La vraie cannelle venait d’Inde, mais les commerçants arabes faisaient croire qu’elle poussait chez eux. On connaissait déjà la vraie cannelle – d’Inde et du Sri Lanka – et la fausse, appelée casse, venue de Chine. Les deux étaient brûlées et c’est une bonne idée que d’essayer les deux.

  • La cardamome noire

Si aujourd’hui on préfère la verte qui est la seule qu’on consomme en Occident, c’était autrefois la noire, plus âcre et fumée, qui était appréciée et qu’on employait dans les parfums.

  • Le safran (photo ci-dessus)

On dit qu’Alexandre le Grand sentait le safran. Toujours aussi cher qu’autrefois, il était surtout utilisé comme parfum à brûler, même s’il était aussi utilisé dans les parfums huileux.
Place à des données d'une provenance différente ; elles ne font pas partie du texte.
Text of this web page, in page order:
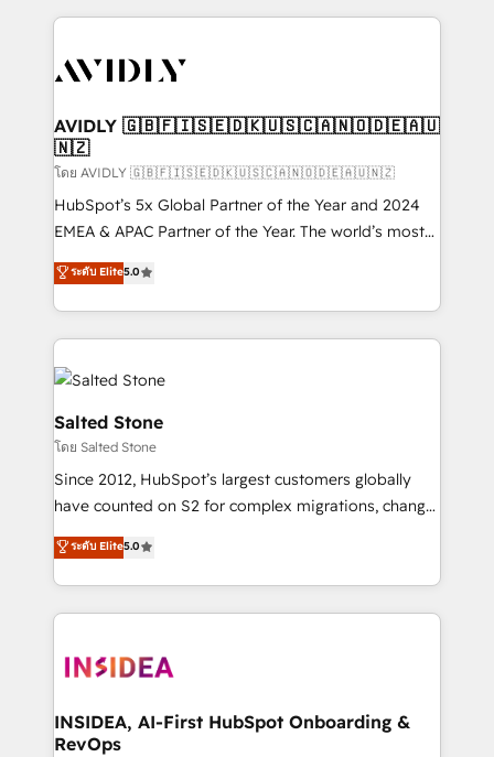
digital agency and an integrator. With over 115
CRM and webdesign (We focus on EMEA - USA
AVIDLY 🇬🇧🇫🇮🇸🇪🇩🇰🇺🇸🇨🇦🇳🇴🇩🇪🇦🇺
🇳🇿
โดย AVIDLY 🇬🇧🇫🇮🇸🇪🇩🇰🇺🇸🇨🇦🇳🇴🇩🇪🇦🇺🇳🇿
HubSpot’s 5x Global Partner of the Year and 2024
EMEA & APAC Partner of the Year. The world’s most
experienced and fully accredited HubSpot Solutions
Partner. 🚀 With 2,750+ HubSpot projects delivered
and 370+ specialists across EMEA, APAC and NAM,
we de-risk complex CRM programmes and
accelerate ROI across every HubSpot Hub. 🧭 From
multi-region migrations to AI-powered automation,
we turn complexity into clarity, human at global
scale. 🏆 HubSpot’s CEO called us “the partner of the
future.” Others agree it is proof of trust built through
measurable impact.
ระดับ Elite5.0
Salted Stone
โดย Salted Stone
Since 2012, HubSpot’s largest customers globally
have counted on S2 for complex migrations, change
management, systems integration, and creative
solutions that deliver measurable impact and
transform brand experiences As one of the few full-
service creative agencies in the HubSpot
winning design to build scalable, globally
marketing campaigns, & RevOps frameworks that
fuel long-term success We connect the entire
ระดับ Elite5.0
INSIDEA, AI-First HubSpot Onboarding &
RevOps

Mais il était plus particulièrement estimé à Rome où son emploi atteignit des sommets dans le luxe et l’absurdité, et son excès fut critiqué chez les poètes et écrivains de l’époque.

  • Pour l’expérience olfactive de votre choix :

 

  • Matériel
  • Charbon
  • Pince à charbon
  • Plat ignifugé
  • Flamme
  • Résines et épices de votre choix

 

  • Utilisation

Après avoir complètement enflammé le charbon avec la pince, déposez-le dans le plat ignifugé. Déposez-y la résine ou l’épice de votre choix et laissez-la libérer ses huiles essentielles au contact de la chaleur. Mettez-vous au -dessus de la fumée et faites l’expérience des parfums originels, de ces toutes premières senteurs appréciées de notre histoire.

Quand le produit est presque complètement carbonisé et ne produit plus de fumée odorante sur le charbon, dégagez-le avec la pince et testez une autre senteur ou continuez avec la même selon votre désir.